Personal lines of credit, credit card accounts, and certain loans are examples of unsecured credit. You will still owe money with interest as a borrower in the event you do not pay, but you did not pledge any other personal assets as collateral for the line of credit.

In general, secured lines of credit or loans tend to have higher principal values and lower interest rates because there is less risk to whoever is loaning the money. On the other hand, unsecured lines of credit and loans will have higher rates and lower principles due to a higher risk.

How a Line of Credit Affects Your Credit Score

As when applying for a credit card, your credit score will be pulled and factored into the decision of whether you should receive a line of credit. This score can also impact the interest rate offered and the amount of credit available for use. With that said, you may be wondering how a personal line of credit will affect your credit.

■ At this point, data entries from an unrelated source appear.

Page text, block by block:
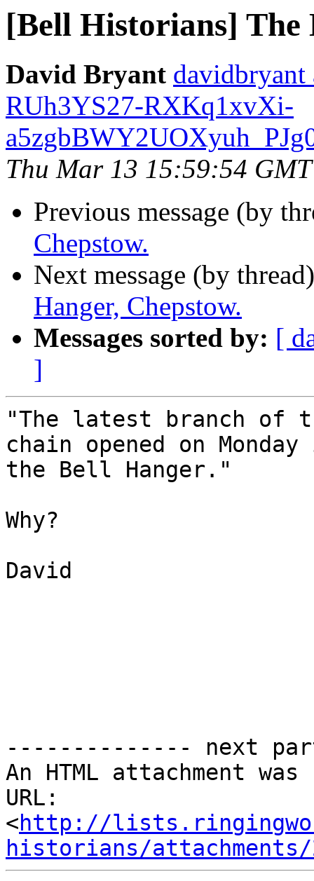
[Bell Historians] The
David Bryant
RUh3YS27-RXKq1xvXi-
Thu Mar 13 15:59:54
Previous message (by
Chepstow.
Next message (by
Hanger, Chepstow.
Messages sorted by: [
]
"The latest branch of
chain opened on
the Bell Hanger."
Why?
David
-------------- next
An HTML attachment
URL:
<http://
historians/attachments/
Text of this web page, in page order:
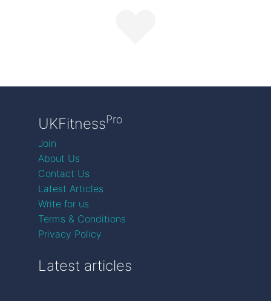
UKFitnessPro
Join
About Us
Contact Us
Latest Articles
Write for us
Terms & Conditions
Privacy Policy
Latest articles
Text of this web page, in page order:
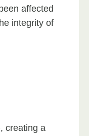
affected
integrity of
creating a
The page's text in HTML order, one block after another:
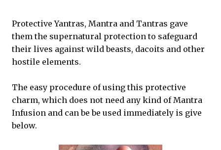
Protective Yantras, Mantra and Tantras gave
them the supernatural protection to safeguard
their lives against wild beasts, dacoits and other
hostile elements.
The easy procedure of using this protective
charm, which does not need any kind of Mantra
Infusion and can be be used immediately is give
below.
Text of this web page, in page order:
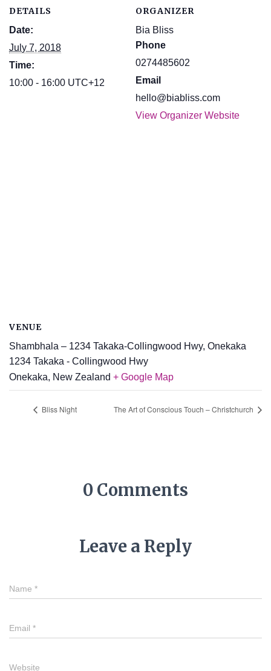
DETAILS
Date:
July 7, 2018
Time:
10:00 - 16:00 UTC+12
ORGANIZER
Bia Bliss
Phone
0274485602
Email
hello@biabliss.com
View Organizer Website
VENUE
Shambhala – 1234 Takaka-Collingwood Hwy, Onekaka
1234 Takaka - Collingwood Hwy
Onekaka, New Zealand + Google Map
Bliss Night The Art of Conscious Touch – Christchurch
0 Comments
Leave a Reply
Name *
Email *
Website
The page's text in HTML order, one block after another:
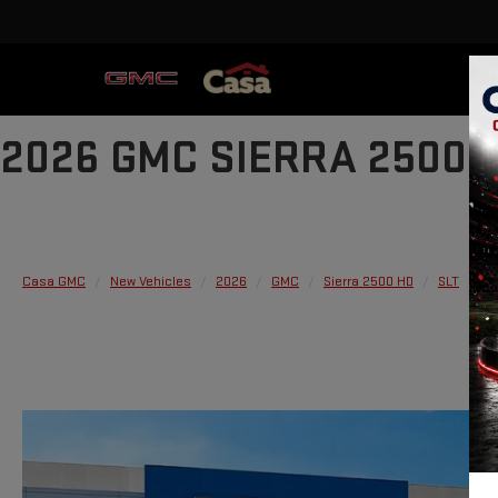
2026 GMC SIERRA 2500
Casa GMC New Vehicles 2026 GMC Sierra 2500 HD SLT
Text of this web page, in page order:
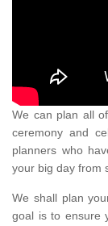
We can plan all
ceremony and
planners who
your big day from
We shall plan
goal is to ensure
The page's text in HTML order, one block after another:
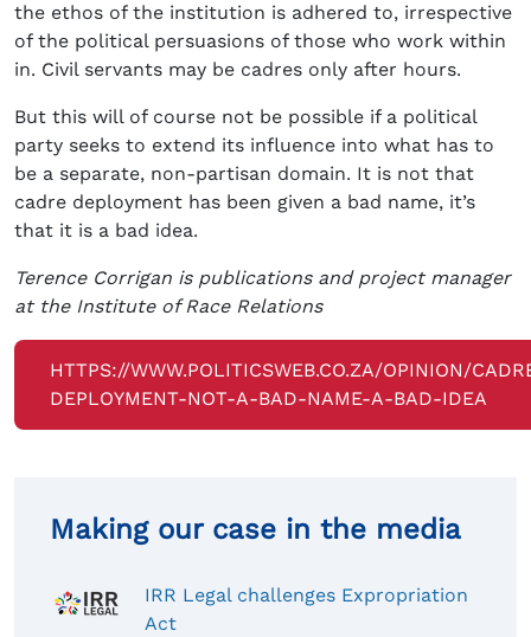
the ethos of the institution is adhered to, irrespective
of the political persuasions of those who work within
in. Civil servants may be cadres only after hours.
But this will of course not be possible if a political
party seeks to extend its influence into what has to
be a separate, non-partisan domain. It is not that
cadre deployment has been given a bad name, it’s
that it is a bad idea.
Terence Corrigan is publications and project manager
at the Institute of Race Relations
HTTPS://WWW.POLITICSWEB.CO.ZA/OPINION/
DEPLOYMENT-NOT-A-BAD-NAME-A-BAD-IDEA
Making our case in the media
IRR Legal challenges Expropriation
Act
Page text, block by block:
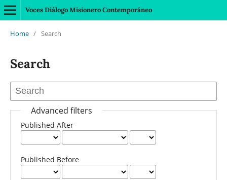
Voces Diálogo Misionero Contemporáneo
Home / Search
Search
Advanced filters
Published After
Published Before
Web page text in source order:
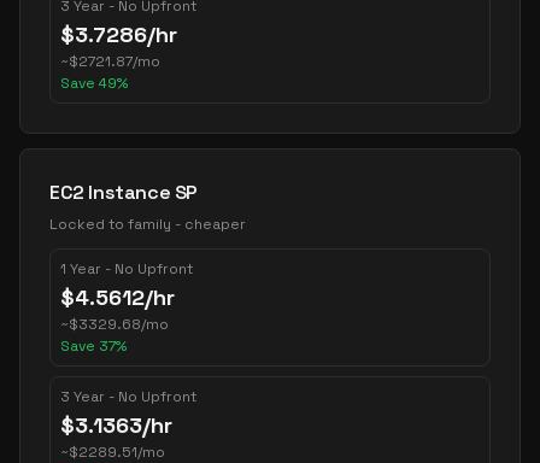
3 Year - No Upfront
$3.7286/hr
~$2721.87/mo
Save 49%
EC2 Instance SP
Locked to family - cheaper
1 Year - No Upfront
$4.5612/hr
~$3329.68/mo
Save 37%
3 Year - No Upfront
$3.1363/hr
~$2289.51/mo
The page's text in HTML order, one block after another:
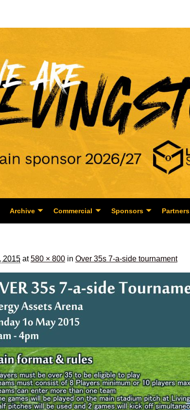
Archive Commercial Sponsors Partners
2015at580 × 800in Over 35s 7-a-side tournament
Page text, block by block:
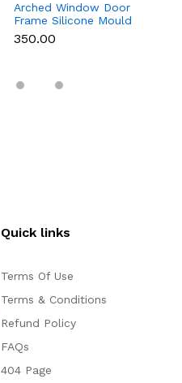
Arched Window Door
Frame Silicone Mould
for Fondant & Cake
Decoration
₹350.00
Quick links
Terms Of Use
Terms & Conditions
Refund Policy
FAQs
404 Page
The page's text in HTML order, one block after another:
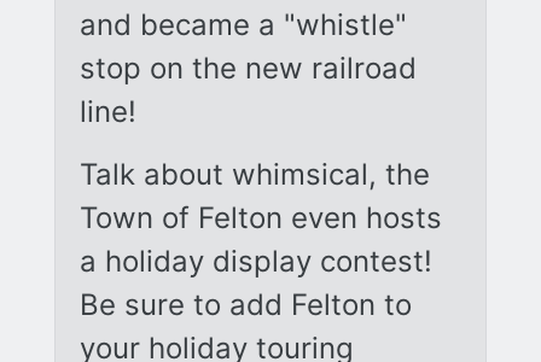
and became a "whistle"
stop on the new railroad
line!
Talk about whimsical, the
Town of Felton even hosts
a holiday display contest!
Be sure to add Felton to
your holiday touring
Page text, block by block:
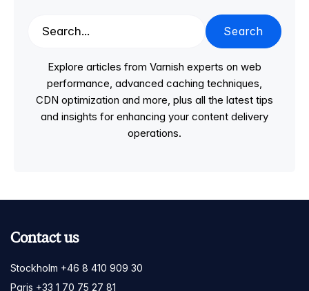
Search
Explore articles from Varnish experts on web
performance, advanced caching techniques,
CDN optimization and more, plus all the latest tips
and insights for enhancing your content delivery
operations.
Contact us
Stockholm +46 8 410 909 30
Paris +33 1 70 75 27 81
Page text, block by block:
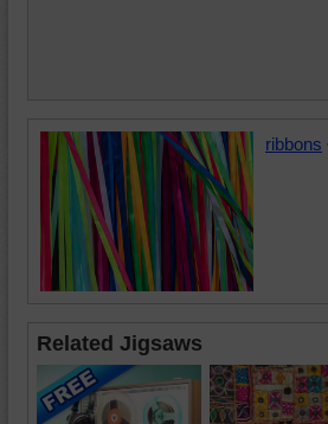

When you have a line of credit, the sum total of credit available to you is added to your totals from other lines of credit or credit card accounts. This higher amount of credit can help your credit utilization percentage (which essentially counts have much of your total credit you use in a billing cycle). In most cases, a lower credit utilization percentage reflects better on your overall credit score.

By making on-time payments on your line of credit, your payment history will also improve. On top of that, having a longstanding line of credit can increase the length of your credit history which is another factor used in calculating credit score. In short, a personal line of credit affects your credit score in many similar ways to your credit card account. By making on-time payments and keeping your account healthy, your credit score will likely benefit.

Pros and Cons of a Personal Line of Credit

With any form of financing there are pros and cons. A personal line of credit is usually a safe option for receiving access to credit, assuming you are able to make payments on-time and in full. Here are a few pros and cons that may be worth consideration.


  • Quick access to funds when needed
  • Strategic use of funds can reduce total interest rate one needs to pay over time
  • Flexible lending and refreshment of credit upon repayments


  • Interest is charged the moment you borrow the funds, unlike with a credit card account
  • A higher credit score is usually required to receive a significant amount of funds
  • Higher interest rates due to being an unsecured form of credit

Personal Line of Credit for Bad Credit

The bottom line is that it is easiest to be approved for a personal line of credit when you have a better credit score. With that said, it is not impossible to receive one with a less than stellar credit history. Keep in mind that you may be given a higher interest rate and what you are allowed to borrow may be smaller than what you hoped.

Personal lines of credit are best for those with stable credit scores and a history of on-time payments. If you don’t have a strong history with credit, it may be better to consider alternative options such as peer-to-peer lending or a credit card that has a low APR or no APR for one year. Additionally, consider looking into receiving a one-time personal loan for your expense so you are not tempted to draw on the line of credit and unable to pay it back later.

FAQs/Commonly Asked Questions About Personal Loans

How hard is it to get approved for a personal line of credit?

Since a personal line of credit is an unsecured form of credit, lenders typically like to see credit scores above 700 ideally. This is not strictly required, however, and scores between 600-699 will likely be considered as well. In general, the stronger you are financially, the better chance you have at being approved for a personal line of credit.

What credit score do you need to get a line of credit?

It is best to aim for a credit score over 600 when trying to secure a personal loan. A score above 700 is ideal, but not probable for everyone. When applying for a line of credit with a score on the lower end of the spectrum, it’s possible that you will be offered a lower borrow amount at a higher interest rate.